Abstract
Background
To evaluate the survival and quality of life (QoL) outcomes of high-intensity focused ultrasound (HIFU) whole-gland ablation for localized prostate cancer.
Methods
Over 8 years, men with localized prostate cancer treated with whole-gland HIFU were prospectively followed. Transrectal prostate ablation was performed under general anesthesia with Sonablate-500® (Sonacare Medical©, Charlotte, North Carolina, USA). The primary outcome was failure-free survival defined as no transition to any of the following: (1) local salvage therapy (surgery or radiotherapy), (2) systemic therapy, (3) metastases, or (4) prostate cancer–specific mortality. Secondary outcomes included both survival outcomes and QoL measures.
Results
Of 70 men, 29.7% had International Society of Urological Pathology (ISUP) grade 1, 43.8% ISUP 2, 10.9% ISUP 3, and 15.6% ISUP 4 disease. At median follow-up of 83.4 months, overall mortality was 8.6% and prostate cancer–specific mortality 0%. Failure-free survival was 78.2% at 5 years and 71.2% at 7 years. Of all men, 7.1% of men developed metastases, with median metastasis-free survival of 75.4 months. There was negligible post-HIFU urinary incontinence or lower urinary tract symptom with a median Male Urogenital Distress Inventory score of 32 at 6 months and 33 at 12 months and median IPSS of 4 at 6 months and 3 at 12 months.
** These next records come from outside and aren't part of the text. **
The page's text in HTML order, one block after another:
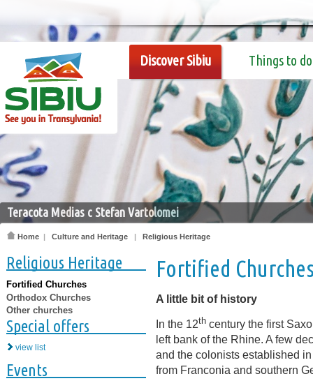
Discover Sibiu Things to do
Teracota Medias c Stefan Vartolomei
Home | Culture and Heritage | Religious Heritage
Religious Heritage
Fortified Churches
Orthodox Churches
Other churches
Special offers
view list
Events
Fortified
A little bit of history
In the 12th century the first
left bank of the Rhine. A few
and the colonists established
from Franconia and southern
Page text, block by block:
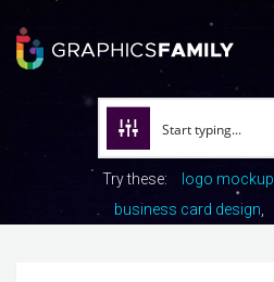
Try these: logo mockup
business card design
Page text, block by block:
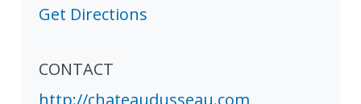
Get Directions
CONTACT
http://chateaudusseau.com

Median Radiation Therapy Oncology Group rectal toxicity score was 0 throughout. In men who had mild or no erectile dysfunction at baseline (International Index of Erectile Function ≥17), the mean International Index of Erectile Function score declined to 37% from 23.5 at baseline to 14.7 at 12 months.
Conclusion
At median follow-up of 7 years, whole-gland HIFU appears to have comparable survival outcomes with other cohort studies involving radical prostatectomy and radiotherapy patient. It has low impact on QoL, preserved urinary continence, and erectile function approximate to nerve-sparing prostatectomy. Whole-gland HIFU presents a potential alternative minimally invasive and safe option for the treatment of localized prostate cancer.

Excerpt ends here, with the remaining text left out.